The records below are to be reproduced word for word.

Extracted data entries
++++++++
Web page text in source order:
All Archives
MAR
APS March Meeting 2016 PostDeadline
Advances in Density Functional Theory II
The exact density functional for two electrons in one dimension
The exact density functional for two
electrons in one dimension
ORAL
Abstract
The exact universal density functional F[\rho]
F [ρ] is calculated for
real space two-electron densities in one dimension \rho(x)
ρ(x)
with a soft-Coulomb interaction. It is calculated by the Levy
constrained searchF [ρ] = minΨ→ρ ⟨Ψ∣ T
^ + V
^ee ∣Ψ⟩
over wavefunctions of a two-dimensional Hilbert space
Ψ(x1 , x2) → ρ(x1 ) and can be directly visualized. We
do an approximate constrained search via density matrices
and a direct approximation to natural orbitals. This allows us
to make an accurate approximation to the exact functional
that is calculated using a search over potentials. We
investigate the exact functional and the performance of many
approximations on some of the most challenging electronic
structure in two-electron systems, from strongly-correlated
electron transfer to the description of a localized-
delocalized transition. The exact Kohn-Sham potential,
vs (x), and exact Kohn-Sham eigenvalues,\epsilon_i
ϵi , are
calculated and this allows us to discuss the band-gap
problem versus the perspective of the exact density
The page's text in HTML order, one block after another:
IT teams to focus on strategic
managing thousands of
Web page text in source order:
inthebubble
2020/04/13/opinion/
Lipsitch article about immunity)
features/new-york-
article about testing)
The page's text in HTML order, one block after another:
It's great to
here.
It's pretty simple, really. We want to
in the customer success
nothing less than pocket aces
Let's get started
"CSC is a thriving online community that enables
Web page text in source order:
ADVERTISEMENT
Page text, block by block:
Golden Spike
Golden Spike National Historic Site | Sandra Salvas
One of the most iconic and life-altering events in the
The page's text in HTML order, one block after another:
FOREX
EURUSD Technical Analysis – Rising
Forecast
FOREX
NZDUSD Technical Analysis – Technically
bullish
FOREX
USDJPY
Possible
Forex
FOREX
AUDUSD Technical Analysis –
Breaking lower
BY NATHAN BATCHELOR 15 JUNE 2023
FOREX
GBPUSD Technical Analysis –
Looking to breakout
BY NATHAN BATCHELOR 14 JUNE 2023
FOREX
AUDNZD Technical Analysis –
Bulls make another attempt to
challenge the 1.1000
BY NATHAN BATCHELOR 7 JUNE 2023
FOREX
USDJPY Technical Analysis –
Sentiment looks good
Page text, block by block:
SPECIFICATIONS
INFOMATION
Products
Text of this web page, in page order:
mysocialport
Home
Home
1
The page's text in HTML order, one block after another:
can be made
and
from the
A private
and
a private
++++++++
### RESULT OF THIS EXERCISE
Web page text in source order:
All Archives
MAR
APS March Meeting 2016 PostDeadline
Advances in Density Functional Theory II
The exact density functional for two electrons in one dimension
The exact density functional for two
electrons in one dimension
ORAL
Abstract
The exact universal density functional F[\rho]
F [ρ] is calculated for
real space two-electron densities in one dimension \rho(x)
ρ(x)
with a soft-Coulomb interaction. It is calculated by the Levy
constrained searchF [ρ] = minΨ→ρ ⟨Ψ∣ T
^ + V
^ee ∣Ψ⟩
over wavefunctions of a two-dimensional Hilbert space
Ψ(x1 , x2) → ρ(x1 ) and can be directly visualized. We
do an approximate constrained search via density matrices
and a direct approximation to natural orbitals. This allows us
to make an accurate approximation to the exact functional
that is calculated using a search over potentials. We
investigate the exact functional and the performance of many
approximations on some of the most challenging electronic
structure in two-electron systems, from strongly-correlated
electron transfer to the description of a localized-
delocalized transition. The exact Kohn-Sham potential,
vs (x), and exact Kohn-Sham eigenvalues,\epsilon_i
ϵi , are
calculated and this allows us to discuss the band-gap
problem versus the perspective of the exact density
The page's text in HTML order, one block after another:
IT teams to focus on strategic
managing thousands of
Web page text in source order:
inthebubble
2020/04/13/opinion/
Lipsitch article about immunity)
features/new-york-
article about testing)
The page's text in HTML order, one block after another:
It's great to
here.
It's pretty simple, really. We want to
in the customer success
nothing less than pocket aces
Let's get started
"CSC is a thriving online community that enables
Web page text in source order:
ADVERTISEMENT
Page text, block by block:
Golden Spike
Golden Spike National Historic Site | Sandra Salvas
One of the most iconic and life-altering events in the
The page's text in HTML order, one block after another:
FOREX
EURUSD Technical Analysis – Rising
Forecast
FOREX
NZDUSD Technical Analysis – Technically
bullish
FOREX
USDJPY
Possible
Forex
FOREX
AUDUSD Technical Analysis –
Breaking lower
BY NATHAN BATCHELOR 15 JUNE 2023
FOREX
GBPUSD Technical Analysis –
Looking to breakout
BY NATHAN BATCHELOR 14 JUNE 2023
FOREX
AUDNZD Technical Analysis –
Bulls make another attempt to
challenge the 1.1000
BY NATHAN BATCHELOR 7 JUNE 2023
FOREX
USDJPY Technical Analysis –
Sentiment looks good
Page text, block by block:
SPECIFICATIONS
INFOMATION
Products
Text of this web page, in page order:
mysocialport
Home
Home
1
The page's text in HTML order, one block after another:
can be made
and
from the
A private
and
a private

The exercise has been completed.